Histomat: Adventures in Historical Materialism

'Historical materialism is the theory of the proletarian revolution.' Georg Lukács

Saturday, September 06, 2008

Oliver's Army


Oliver Cromwell - A great revolutionary of his time

When Gandhi visited Britain during the 1930s, he was told by some patronising and pompous Professor of Colonial History at Oxford that the Indian nationalist movement would win in the end if it worked peacefully for democracy and independence from the British Empire. Gandhi replied by asking the professor whether that was how either Britain or America had succeeded in winning their democracy.

The 3rd of September 2008 marked the 350th anniversary of the death of Oliver Cromwell, the leader of the great democratic bourgeois revolution which took place in England during the 1640s. John Rees describes his life here, which serves to also remind us that democracy was not bestowed on Britain by an enlightened British ruling class nor was it the product of a foreign army waging some imperialist 'civilising mission'. Rather it came from below, through class struggle. As Rees notes,

Cromwell was the decisive figure of the English Revolution of the 1640s. He came from that part of society that was to be the engine of the revolution. He was a distant descendent of Thomas Cromwell, Henry VIII’s "hammer of the monks". His family benefited from the sale of church lands at the dissolution of the monasteries between 1536 and 1540.

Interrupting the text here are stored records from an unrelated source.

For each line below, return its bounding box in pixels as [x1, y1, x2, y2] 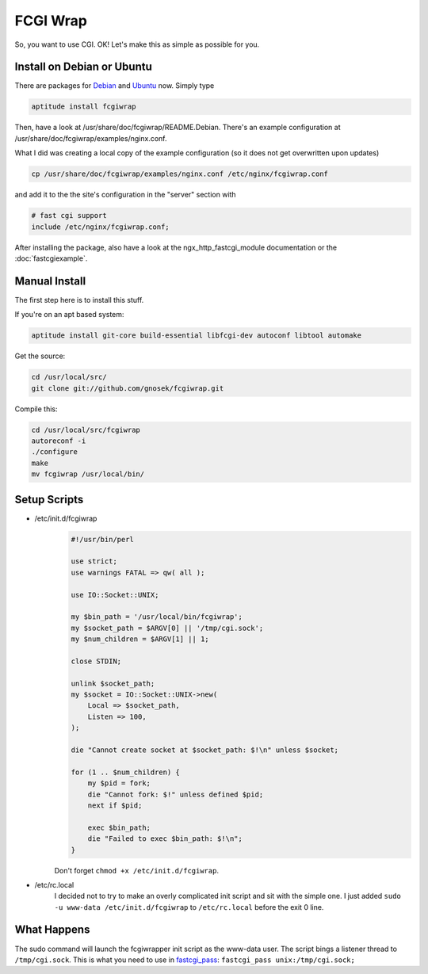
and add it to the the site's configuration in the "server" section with [14, 190, 237, 200]
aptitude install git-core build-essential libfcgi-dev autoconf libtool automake [31, 331, 362, 340]
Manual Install [14, 274, 86, 288]
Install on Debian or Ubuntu [14, 60, 152, 74]
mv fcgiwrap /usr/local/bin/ [31, 470, 145, 479]
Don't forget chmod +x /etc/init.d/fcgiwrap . [54, 865, 220, 875]
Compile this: [14, 404, 59, 414]
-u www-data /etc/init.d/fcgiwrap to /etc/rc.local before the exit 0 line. [54, 902, 324, 911]
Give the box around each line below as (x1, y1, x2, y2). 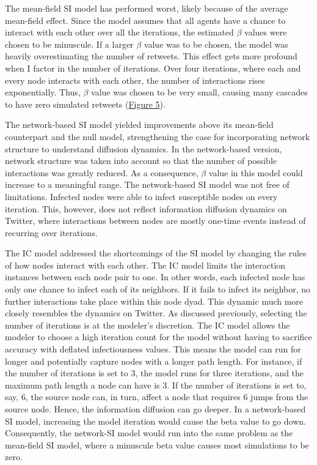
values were (244, 26, 287, 39)
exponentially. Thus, (5, 86, 81, 99)
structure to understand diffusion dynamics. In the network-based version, (5, 142, 282, 155)
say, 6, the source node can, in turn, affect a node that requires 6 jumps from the (5, 390, 308, 403)
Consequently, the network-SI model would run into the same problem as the (5, 426, 293, 439)
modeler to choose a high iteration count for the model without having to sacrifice (5, 330, 312, 343)
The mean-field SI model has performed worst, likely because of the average (5, 2, 288, 14)
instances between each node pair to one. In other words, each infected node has (5, 270, 305, 283)
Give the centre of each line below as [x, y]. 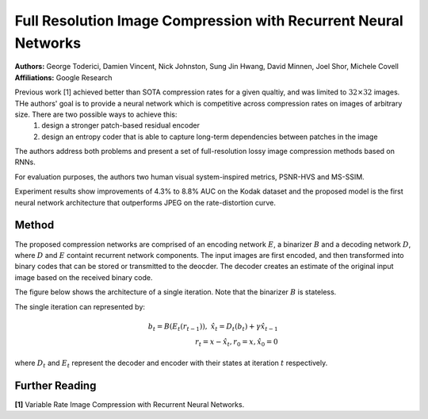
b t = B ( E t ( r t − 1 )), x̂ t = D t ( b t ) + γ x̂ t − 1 [213, 327]
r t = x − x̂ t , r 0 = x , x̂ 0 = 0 [236, 343]
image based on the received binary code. [84, 277]
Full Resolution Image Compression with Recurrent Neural [209, 21]
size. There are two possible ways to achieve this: [96, 114]
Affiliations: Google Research [63, 77]
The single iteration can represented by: [80, 306]
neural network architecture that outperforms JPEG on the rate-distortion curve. [145, 202]

This development weakened the lords’ dependence on the monarch and created a new layer of landowners more likely to relate to commercial interests than to respond to old feudal loyalties. Cromwell himself noted that he was "by birth a gentleman, living neither in any considerable height, nor yet in obscurity". In the 1630s, he was, as historian John Morrill points out, "a yeoman, a working farmer. He had moved down from the gentry to the ‘middling sort’."

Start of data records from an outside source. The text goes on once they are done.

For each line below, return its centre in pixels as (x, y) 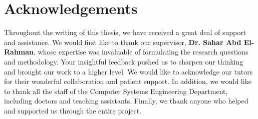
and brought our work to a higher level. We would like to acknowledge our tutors (128, 71)
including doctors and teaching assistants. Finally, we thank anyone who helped (126, 101)
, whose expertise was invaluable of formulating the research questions (141, 52)
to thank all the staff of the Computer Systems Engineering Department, (116, 91)
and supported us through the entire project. (73, 110)
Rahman (19, 52)
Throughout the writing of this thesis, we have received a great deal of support (125, 32)
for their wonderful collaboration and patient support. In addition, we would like (128, 81)
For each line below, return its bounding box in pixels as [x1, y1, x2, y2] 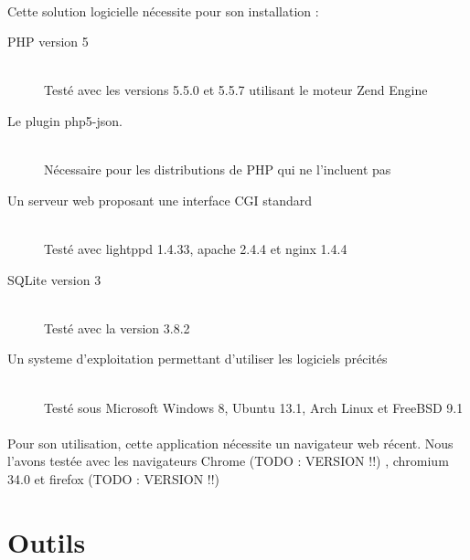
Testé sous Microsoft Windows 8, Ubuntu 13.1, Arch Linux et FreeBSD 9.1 [44, 397, 464, 417]
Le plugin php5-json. [7, 111, 123, 130]
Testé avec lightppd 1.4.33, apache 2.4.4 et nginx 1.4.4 [44, 238, 347, 258]
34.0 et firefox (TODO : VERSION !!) [7, 469, 220, 488]
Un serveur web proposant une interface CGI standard [7, 190, 313, 209]
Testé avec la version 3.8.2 [44, 318, 190, 337]
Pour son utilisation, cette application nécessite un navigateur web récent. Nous [7, 433, 454, 452]
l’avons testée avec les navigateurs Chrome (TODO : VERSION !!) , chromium [7, 451, 449, 470]
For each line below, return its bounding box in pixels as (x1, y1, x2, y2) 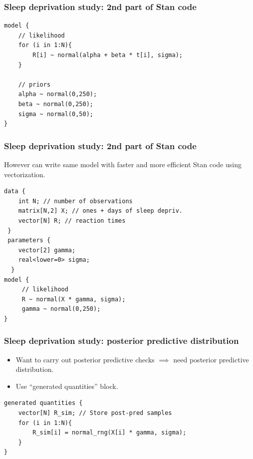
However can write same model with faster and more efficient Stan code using (4, 159, 242, 169)
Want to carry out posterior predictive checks (15, 354, 155, 364)
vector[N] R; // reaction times (18, 217, 126, 224)
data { (4, 188, 25, 195)
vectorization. (4, 169, 45, 179)
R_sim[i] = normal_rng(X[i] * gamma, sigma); (32, 429, 187, 436)
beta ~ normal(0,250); (18, 100, 93, 108)
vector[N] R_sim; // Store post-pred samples (18, 409, 172, 417)

This new "middling sort" were more than economically opposed to the old feudal restrictions and Charles I’s taxes on new wealth. They were also ideologically opposed to the semi-Catholic forms of church hierarchy and idolatry. For them these undermined the Puritan reformation that had begun when Henry VIII broke with the Catholic church.


I once visited Cromwell's house at Ely (see picture below):


It was here that Cromwell lived for ten years after 1636, during what might be called the heroic phase of his career where he built up his New Model Army of legend. It is not a particularly big or grand house, indeed quite in keeping with a revolutionary hero opposed to privilege during the seventeenth century.

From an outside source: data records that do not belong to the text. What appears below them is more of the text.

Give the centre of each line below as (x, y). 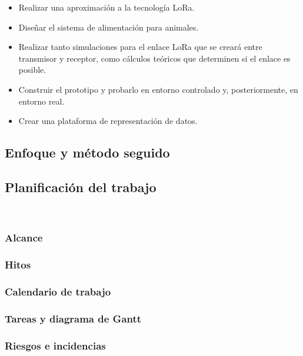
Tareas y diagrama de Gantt (73, 318)
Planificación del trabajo (81, 187)
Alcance (24, 238)
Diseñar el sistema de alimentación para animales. (109, 27)
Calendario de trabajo (58, 291)
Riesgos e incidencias (55, 345)
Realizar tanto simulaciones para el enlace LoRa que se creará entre (140, 47)
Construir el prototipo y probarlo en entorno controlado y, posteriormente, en (158, 89)
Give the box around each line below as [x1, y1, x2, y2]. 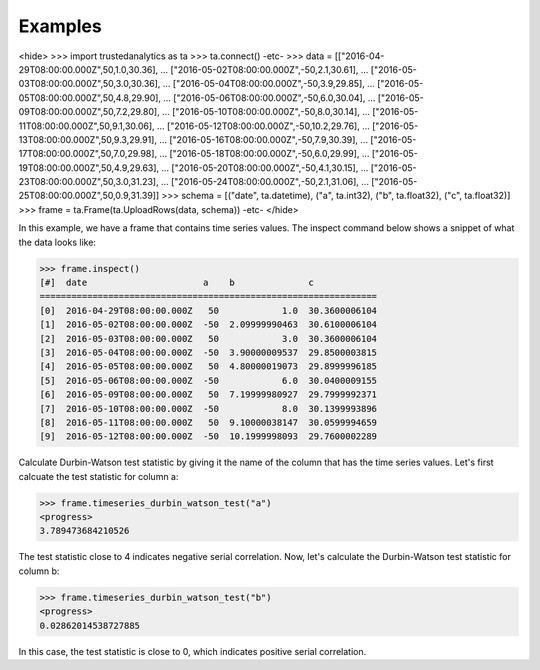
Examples [18, 15, 102, 37]
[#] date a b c [39, 277, 314, 288]
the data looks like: [18, 236, 97, 248]
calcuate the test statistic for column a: [18, 470, 179, 482]
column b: [18, 565, 60, 577]
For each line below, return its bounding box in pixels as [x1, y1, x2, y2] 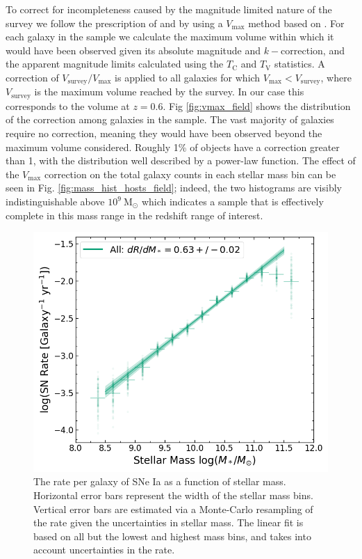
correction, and [281, 42, 345, 57]
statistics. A [274, 56, 325, 71]
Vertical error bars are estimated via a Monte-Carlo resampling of [33, 501, 313, 516]
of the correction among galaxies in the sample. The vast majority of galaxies [6, 112, 334, 127]
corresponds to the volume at [6, 98, 130, 113]
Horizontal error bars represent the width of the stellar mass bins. [33, 487, 313, 502]
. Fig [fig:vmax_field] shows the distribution [163, 98, 351, 113]
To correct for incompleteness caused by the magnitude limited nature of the [6, 2, 332, 16]
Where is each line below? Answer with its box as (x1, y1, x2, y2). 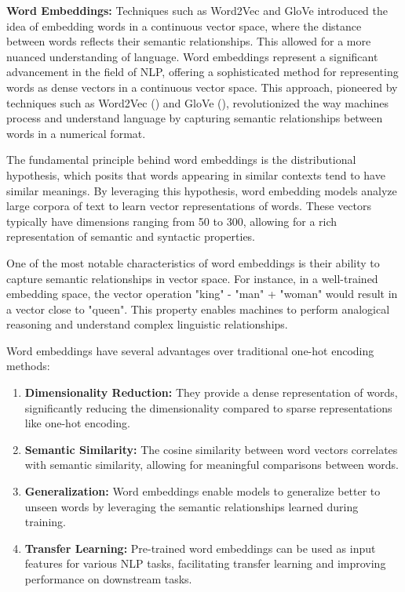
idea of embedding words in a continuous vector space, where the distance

As the Civil War polarised opinion, Cromwell’s determination triumphed. His regiment, the Ironsides of the Eastern Association, was the most effective force in the army. It became the model for the whole army when it was reorganised, or "new modelled", in 1644, following the failure of the parliamentary forces to make a major breakthrough.

Cromwell pushed out the old leaders by insisting that parliament pass the "self denying ordinance" banning MPs and lords from holding command in this New Model Army – with one exception, Cromwell himself. But the real strength of both the Eastern Association and the New Model Army was that they mobilised the energy of the lower classes and did not simply rely on the gentry, the traditional ruling class of the counties.

When Cromwell was criticised for appointing a captain of horse who was not from the gentry he replied, "I had rather have a plain russet-coated captain that knows what he fights for and loves what he knows, than that which you call a gentleman and is nothing else." Cromwell’s policy, and the radical Puritan ideology that imparted discipline to these recruits from the "middling sort", transformed the military situation. This force annihilated the Royalists at the battles of Marston Moor and Naseby in 1644 and 1645.


The New Model Army proved in practice to be an ideal form of revolutionary organisation for waging class war successfully. That is why the founder of the Red Army during the Russian Revolution Leon Trotsky always paid his respects to Cromwell, who he wrote was 'a great revolutionary of his time, who knew how to uphold the interests of the new, bourgeois social system against the old aristocratic one without holding back at anything'.

Today, in Britain and internationally socialists need to take inspiration from the revolutionary history of the past in order to build up a 'New' New Model Army in the present. We can learn from Cromwell that for the new ideas to triumph over the old in a revolutionary struggle one needs to build an organisation with the ideas, determination and discipline to provide revolutionary leadership. Only then can we win the victory of democracy against imperialism, and win a new world without classes, war, and violence.